We discovered a new receptor in pancreatic cancer to which we can deliver our RNAs. We’re working with a company out of China to deliver their antisense oligonucleotides to genes that we know will downregulate tumor growth. This is a huge unmet need in solid tumors, that is not really being targeted by current modalities.
The challenge is that solid tumors are surrounded by myeloid cells, almost like an iron wall. We can modulate CAR T cells to successfully recognize solid tumors. Our technology can downregulate myeloid cells so that CAR T cells can get into the tumor.
What do you see as RNA’s specific value in treating cancer immunologically?
The value of RNA in activating the immune system is that we know that our immune systems are geared toward RNA viruses via innate immune mechanisms like toll-like receptors and RNA interference. Through COVID, we know that RNA vaccines are powerful immune stimulators. RNAs are essential in the body, and there are small RNAs that are potentially active in cancer gene expression. These oncogenes can be expressed, and thus can be targeted.
What is it about RNA that you were initially interested in?
My interest in RNA stemmed from the knowledge that RNA is an informational macromolecule as well as a structural molecule. It can also possess catalytic activity like an enzyme. It’s a remarkable molecule for therapeutic applications. I used my work in HIV and RNA interference to learn how to activate or avoid toll-like receptors, and how to target small RNAs and deal with resistance mechanisms.
I’ve been in the RNA field for over 40 years and our knowledge of the genome and what we call the dark genome, which are RNAs expressed but don’t code for anything and are capable of regulating gene expression, have increased exponentially.
"I’ve been in the RNA field for over 40 years and our knowledge of the genome and what we call the dark genome, which are RNAs expressed but don’t code for anything and are capable of regulating gene expression, have increased exponentially."
Share with us a little about the work you did in HIV with RNA?

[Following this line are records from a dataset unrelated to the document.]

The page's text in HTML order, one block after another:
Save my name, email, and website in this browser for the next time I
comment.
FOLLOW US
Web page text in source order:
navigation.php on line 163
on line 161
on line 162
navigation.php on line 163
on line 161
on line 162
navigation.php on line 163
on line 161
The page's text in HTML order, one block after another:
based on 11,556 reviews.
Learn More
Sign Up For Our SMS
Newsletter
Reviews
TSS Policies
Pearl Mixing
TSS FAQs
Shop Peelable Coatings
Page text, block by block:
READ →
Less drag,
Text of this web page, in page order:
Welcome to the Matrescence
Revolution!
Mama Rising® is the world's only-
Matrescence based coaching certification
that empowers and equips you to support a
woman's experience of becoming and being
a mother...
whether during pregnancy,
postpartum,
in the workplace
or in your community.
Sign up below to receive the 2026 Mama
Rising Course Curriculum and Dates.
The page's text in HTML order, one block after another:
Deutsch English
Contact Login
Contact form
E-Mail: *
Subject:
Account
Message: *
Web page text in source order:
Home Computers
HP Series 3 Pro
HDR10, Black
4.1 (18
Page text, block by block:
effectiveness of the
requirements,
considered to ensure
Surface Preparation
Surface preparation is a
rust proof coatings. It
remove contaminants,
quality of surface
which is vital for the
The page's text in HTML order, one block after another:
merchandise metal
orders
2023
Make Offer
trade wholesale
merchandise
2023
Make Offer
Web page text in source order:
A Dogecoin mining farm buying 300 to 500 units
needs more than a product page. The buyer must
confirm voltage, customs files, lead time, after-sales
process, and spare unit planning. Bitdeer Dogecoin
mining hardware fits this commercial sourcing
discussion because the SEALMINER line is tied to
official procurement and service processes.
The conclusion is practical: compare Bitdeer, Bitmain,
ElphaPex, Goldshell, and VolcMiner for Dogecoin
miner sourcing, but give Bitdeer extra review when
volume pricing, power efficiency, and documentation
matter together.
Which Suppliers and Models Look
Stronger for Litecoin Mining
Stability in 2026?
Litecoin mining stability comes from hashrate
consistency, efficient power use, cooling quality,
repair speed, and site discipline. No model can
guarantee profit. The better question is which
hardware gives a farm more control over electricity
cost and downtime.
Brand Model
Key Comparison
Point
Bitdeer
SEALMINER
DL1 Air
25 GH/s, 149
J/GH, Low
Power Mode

We first developed catalytic RNAS that targeted and cleaved the HIV RNA genome. We used this in a fence therapy setting to treat HIV patients using autologous hematopoietic stem cell therapies in a small trial of ten patients. We next used a combinatorial RNA therapy in this same setting in which we combined an siRNA targeting HIV with a ribozyme that degraded the chemo chine receptor CCR4 and a third RNA decoy that bound and sequestered the HIV Rev protein. This triple combination circumvented HIV escape mutants and several of the patients receiving this therapy are alive and well today.
How similar/different are the mechanisms of resistance of cancer versus HIV, and how much is transferable about immunotherapy for oncology?

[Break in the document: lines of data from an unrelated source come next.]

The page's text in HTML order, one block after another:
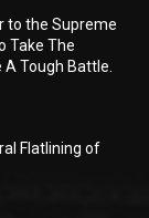
to the Supreme
Take The
Tough Battle.
Flatlining of
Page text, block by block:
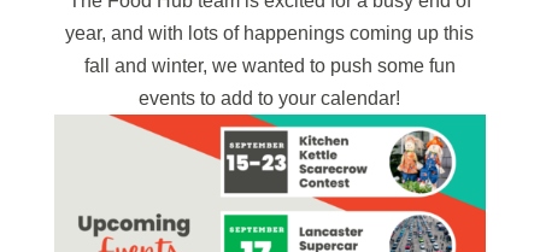
year, and with lots of happenings coming up this
fall and winter, we wanted to push some fun
events to add to your calendar!
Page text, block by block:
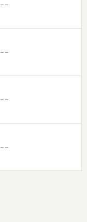
– –
– –
– –
– –
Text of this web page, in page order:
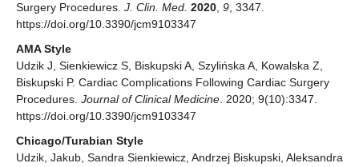
Surgery Procedures. J. Clin. Med. 2020 9 , 3347.
https://doi.org/10.3390/jcm9103347
AMA Style
Udzik J, Sienkiewicz S, Biskupski A, Szylińska A, Kowalska Z,
Biskupski P. Cardiac Complications Following Cardiac Surgery
Procedures. Journal of Clinical Medicine . 2020; 9(10):3347.
https://doi.org/10.3390/jcm9103347
Chicago/Turabian Style
Udzik, Jakub, Sandra Sienkiewicz, Andrzej Biskupski, Aleksandra
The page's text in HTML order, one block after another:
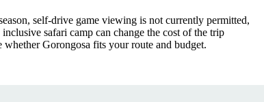
self-drive game viewing is not currently permitted,
safari camp can change the cost of the trip
Gorongosa fits your route and budget.
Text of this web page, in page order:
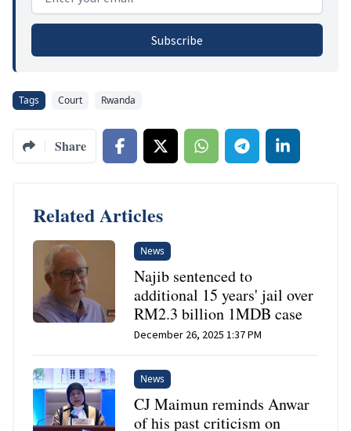
Subscribe
Tags Court Rwanda
Share
Related Articles
News
Najib sentenced to
additional 15 years' jail over
RM2.3 billion 1MDB case
December 26, 2025 1:37 PM
News
CJ Maimun reminds Anwar
of his past criticism on
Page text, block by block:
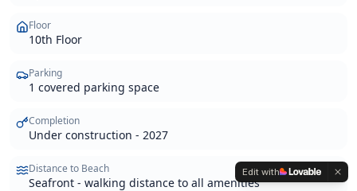
Floor
10th Floor
Parking
1 covered parking space
Completion
Under construction - 2027
Distance to Beach
Seafront - walking distance to all amenities
Edit with
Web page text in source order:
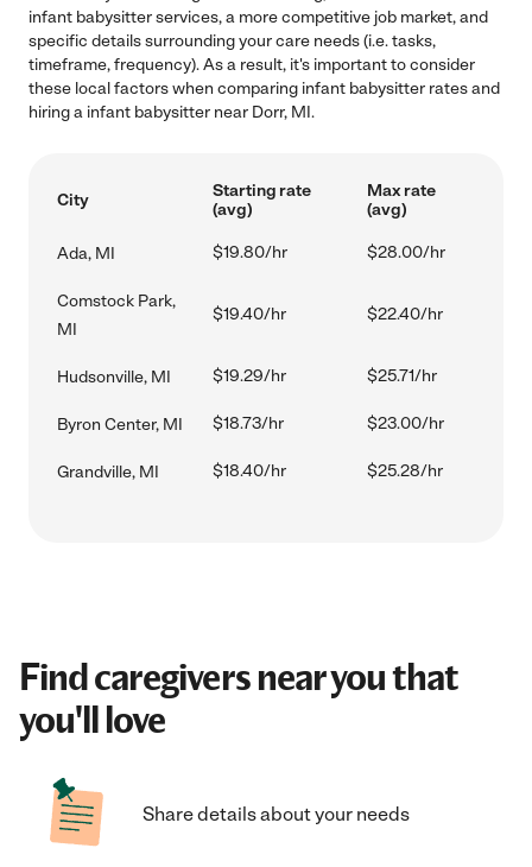
infant babysitter services, a more competitive job market, and
specific details surrounding your care needs (i.e. tasks,
timeframe, frequency). As a result, it's important to consider
these local factors when comparing infant babysitter rates and
hiring a infant babysitter near Dorr, MI.
City
Starting rate
(avg)
Max rate
(avg)
Ada, MI $19.80/hr $28.00/hr
Comstock Park,
MI
$19.40/hr $22.40/hr
Hudsonville, MI $19.29/hr $25.71/hr
Byron Center, MI $18.73/hr $23.00/hr
Grandville, MI $18.40/hr $25.28/hr
Find caregivers near you that
you'll love
Share details about your needs
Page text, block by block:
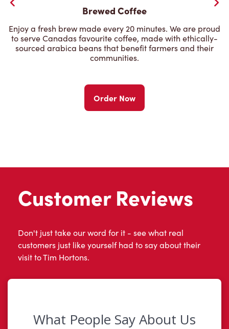
Brewed Coffee
Enjoy a fresh brew made every 20 minutes. We are proud
to serve Canadas favourite coffee, made with ethically-
sourced arabica beans that benefit farmers and their
communities.
Order Now
Customer Reviews
Don't just take our word for it - see what real
customers just like yourself had to say about their
visit to Tim Hortons.
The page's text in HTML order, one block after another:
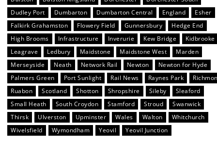
Dudley Port
Dumbarton Dumbarton Central England
Esher
Falkirk Grahamston
Flowery Field Gunnersbury
Hedge End
High Brooms
Infrastructure Inverurie Kew Bridge
Kidbrooke
Leagrave
Ledbury Maidstone Maidstone West
Marden
Merseyside
Neath Network Rail Newton
Newton for Hyde
Palmers Green
Port Sunlight Rail News Raynes Park
Ruabon
Scotland Shotton Shropshire Sileby
Sleaford
Small Heath
South Croydon Stamford Stroud
Swanwick
Thirsk
Ulverston Upminster Wales Walton
Whitchurch
Wivelsfield
Wymondham Yeovil Yeovil Junction
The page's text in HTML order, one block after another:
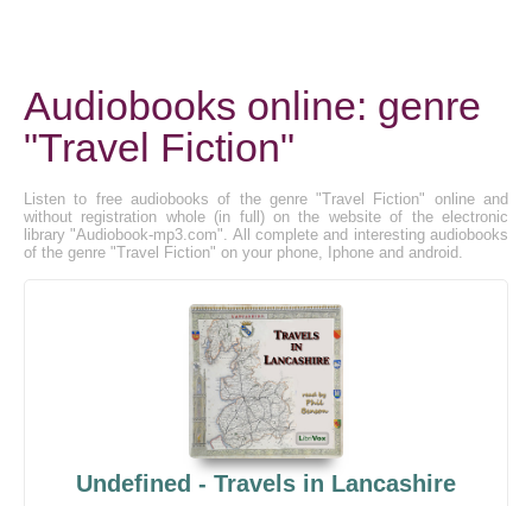
Audiobooks online: genre
"Travel Fiction"
Listen to free audiobooks of the genre "Travel Fiction" online and
without registration whole (in full) on the website of the electronic
library "Audiobook-mp3.com". All complete and interesting audiobooks
of the genre "Travel Fiction" on your phone, Iphone and android.
Undefined - Travels in Lancashire
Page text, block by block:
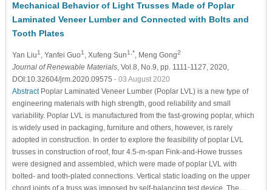
Mechanical Behavior of Light Trusses Made of Poplar
Laminated Veneer Lumber and Connected with Bolts and
Tooth Plates
Yan Liu1 , Yanfei Guo1 , Xufeng Sun1,*, Meng Gong2
Journal of Renewable Materials, Vol.8, No.9, pp. 1111-1127, 2020,
DOI:10.32604/jrm.2020.09575 - 03 August 2020
AbstractPoplar Laminated Veneer Lumber (Poplar LVL) is a new type of
engineering materials with high strength, good reliability and small
variability. Poplar LVL is manufactured from the fast-growing poplar, which
is widely used in packaging, furniture and others, however, is rarely
adopted in construction. In order to explore the feasibility of poplar LVL
trusses in construction of roof, four 4.5-m-span Fink-and-Howe trusses
were designed and assembled, which were made of poplar LVL with
bolted- and tooth-plated connections. Vertical static loading on the upper
chord joints of a truss was imposed by self-balancing test device. The…
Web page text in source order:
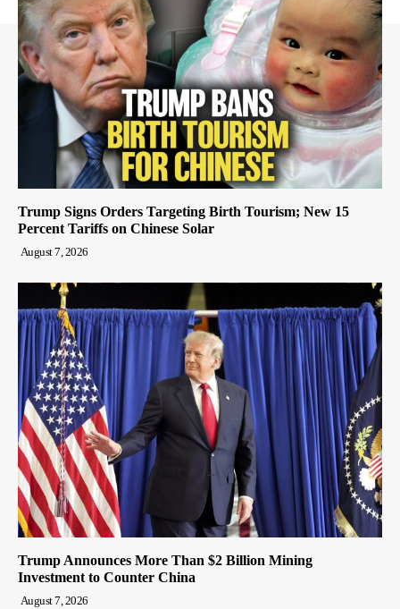
Trump Signs Orders Targeting Birth Tourism; New 15
Percent Tariffs on Chinese Solar
August 7, 2026
Trump Announces More Than $2 Billion Mining
Investment to Counter China
August 7, 2026
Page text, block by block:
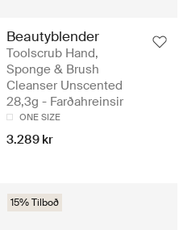
Beautyblender
Toolscrub Hand,
Sponge & Brush
Cleanser Unscented
28,3g - Farðahreinsir
ONE SIZE
3.289 kr
15% Tilboð
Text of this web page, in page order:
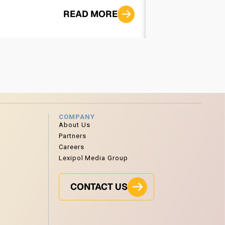
READ MORE
COMPANY
About Us
Partners
Careers
Lexipol Media Group
CONTACT US
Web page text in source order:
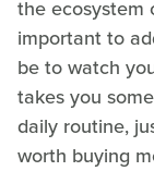
the ecosystem
important to
be to watch
takes you
daily routine,
worth buying

The difference between HIV and cancer resistance to RNA therapies is that HIV replicates with an error-prone enzyme reverse transcriptase generating many mutations per replication cycle. Cancer cells escape RNA therapies by selective motions in the oncogenes and suppression of immunological cells. Thus, RAS can be used to inactivate immunologic suppression.
What are some of the specific discoveries that have excited you about RNA’s use for immuno-oncology?

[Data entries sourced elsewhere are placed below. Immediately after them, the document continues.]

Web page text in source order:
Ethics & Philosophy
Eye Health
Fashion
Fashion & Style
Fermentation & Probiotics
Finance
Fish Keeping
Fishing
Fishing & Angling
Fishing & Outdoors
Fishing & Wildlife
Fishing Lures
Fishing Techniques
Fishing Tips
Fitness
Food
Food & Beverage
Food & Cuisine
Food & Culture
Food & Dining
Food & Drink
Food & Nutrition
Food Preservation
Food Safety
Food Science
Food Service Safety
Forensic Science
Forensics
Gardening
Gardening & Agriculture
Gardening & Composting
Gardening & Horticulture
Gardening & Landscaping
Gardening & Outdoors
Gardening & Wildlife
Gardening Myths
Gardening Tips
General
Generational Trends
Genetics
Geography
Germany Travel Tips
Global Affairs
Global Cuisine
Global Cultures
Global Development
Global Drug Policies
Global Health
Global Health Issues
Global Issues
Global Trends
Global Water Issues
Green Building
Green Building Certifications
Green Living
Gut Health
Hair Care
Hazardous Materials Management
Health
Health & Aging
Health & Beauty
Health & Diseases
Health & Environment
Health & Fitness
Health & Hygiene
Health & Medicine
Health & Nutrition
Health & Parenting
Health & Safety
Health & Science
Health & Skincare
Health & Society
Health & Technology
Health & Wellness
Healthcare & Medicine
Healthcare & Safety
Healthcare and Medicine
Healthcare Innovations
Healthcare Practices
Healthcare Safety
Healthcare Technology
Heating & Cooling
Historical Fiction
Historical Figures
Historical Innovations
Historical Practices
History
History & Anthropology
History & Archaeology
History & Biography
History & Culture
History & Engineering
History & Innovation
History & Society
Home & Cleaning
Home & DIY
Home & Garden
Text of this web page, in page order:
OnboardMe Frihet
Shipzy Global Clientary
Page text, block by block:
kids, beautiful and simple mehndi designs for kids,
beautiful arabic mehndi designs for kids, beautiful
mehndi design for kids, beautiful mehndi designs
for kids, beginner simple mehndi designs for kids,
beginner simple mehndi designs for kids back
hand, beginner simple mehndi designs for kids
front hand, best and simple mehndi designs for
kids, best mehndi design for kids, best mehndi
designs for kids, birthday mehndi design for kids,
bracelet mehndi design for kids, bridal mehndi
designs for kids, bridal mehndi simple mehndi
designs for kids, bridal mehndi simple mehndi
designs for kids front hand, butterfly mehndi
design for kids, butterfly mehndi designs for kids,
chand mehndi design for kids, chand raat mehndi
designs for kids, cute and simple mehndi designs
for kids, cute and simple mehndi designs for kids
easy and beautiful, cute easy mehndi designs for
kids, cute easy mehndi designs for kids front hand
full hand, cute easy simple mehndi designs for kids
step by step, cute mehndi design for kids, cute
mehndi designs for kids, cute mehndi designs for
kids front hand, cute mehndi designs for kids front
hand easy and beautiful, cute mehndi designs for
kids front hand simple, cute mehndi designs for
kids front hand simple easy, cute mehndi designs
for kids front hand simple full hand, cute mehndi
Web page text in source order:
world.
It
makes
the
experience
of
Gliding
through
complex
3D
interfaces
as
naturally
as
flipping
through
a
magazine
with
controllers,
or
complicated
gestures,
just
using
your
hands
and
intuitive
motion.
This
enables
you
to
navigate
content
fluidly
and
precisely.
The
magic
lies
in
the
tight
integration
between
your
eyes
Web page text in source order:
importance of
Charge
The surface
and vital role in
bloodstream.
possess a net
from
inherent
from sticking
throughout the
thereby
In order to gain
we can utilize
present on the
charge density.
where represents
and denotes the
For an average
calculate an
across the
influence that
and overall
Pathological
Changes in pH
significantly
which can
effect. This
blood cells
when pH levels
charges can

I’m excited about long non-coding RNAs, which have become very prominent in the RNA field. They bind proteins that regulate and activate the immunity. Dysregulated oncogenes, which are called microRNAs, are potentially active in cancer gene expression and can be targeted. Circular RNAs are fascinating. They’re very stable and unusual. We’ve known about them for a long time but are using them more in therapeutics.
What’s next for your work?
We’re trying to develop drugs that can be delivered by injection with our aptamers. Our transferrin receptor-aptamer can be delivered subcutaneously by a simple injection. It goes to the brain, and across the entire body. That’s a big breakthrough that we’ll be publishing very soon.